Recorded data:
::::::::::

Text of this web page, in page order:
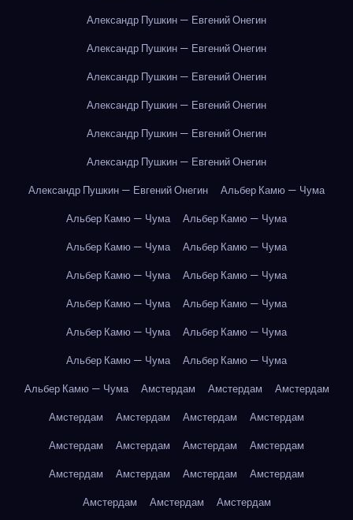
Александр Пушкин — Евгений Онегин
Александр Пушкин — Евгений Онегин
Александр Пушкин — Евгений Онегин
Александр Пушкин — Евгений Онегин
Александр Пушкин — Евгений Онегин
Александр Пушкин — Евгений Онегин
Александр Пушкин — Евгений Онегин
Альбер Камю — Чума
Альбер Камю — Чума
Альбер Камю — Чума
Альбер Камю — Чума
Альбер Камю — Чума
Альбер Камю — Чума
Альбер Камю — Чума
Альбер Камю — Чума
Альбер Камю — Чума
Альбер Камю — Чума
Альбер Камю — Чума
Альбер Камю — Чума
Альбер Камю — Чума
Альбер Камю — Чума
Амстердам Амстердам
Амстердам
Амстердам
Амстердам Амстердам
Амстердам
Амстердам
Амстердам Амстердам
Амстердам
Амстердам
Амстердам Амстердам
Амстердам
Амстердам
Амстердам
Амстердам
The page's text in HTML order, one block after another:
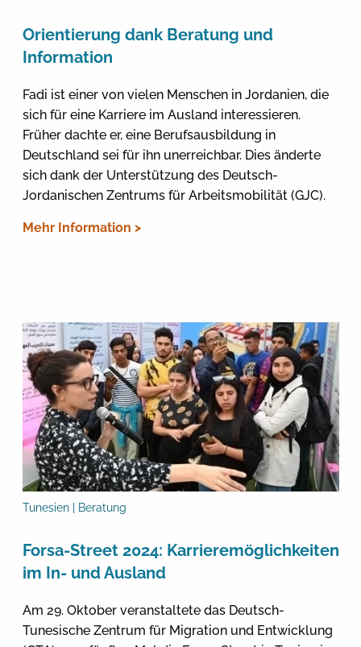
Orientierung dank Beratung und
Information
Fadi ist einer von vielen Menschen in Jordanien, die
sich für eine Karriere im Ausland interessieren.
Früher dachte er, eine Berufsausbildung in
Deutschland sei für ihn unerreichbar. Dies änderte
sich dank der Unterstützung des Deutsch-
Jordanischen Zentrums für Arbeitsmobilität (GJC).
Mehr Information >
Tunesien | Beratung
Forsa-Street 2024: Karrieremöglichkeiten
im In- und Ausland
Am 29. Oktober veranstaltete das Deutsch-
Tunesische Zentrum für Migration und Entwicklung
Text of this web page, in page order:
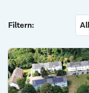
Filtern:

::::::::::

PROBLEM TO WORK ON :: Your answer must be exactly the lines from the one containing "Früher dachte er, eine Berufsausbildung in" through the last line of the records above, both included, with every picture left out.

RESPONSE ::
Früher dachte er, eine Berufsausbildung in
Deutschland sei für ihn unerreichbar. Dies änderte
sich dank der Unterstützung des Deutsch-
Jordanischen Zentrums für Arbeitsmobilität (GJC).
Mehr Information >
Tunesien | Beratung
Forsa-Street 2024: Karrieremöglichkeiten
im In- und Ausland
Am 29. Oktober veranstaltete das Deutsch-
Tunesische Zentrum für Migration und Entwicklung
Text of this web page, in page order:
Filtern:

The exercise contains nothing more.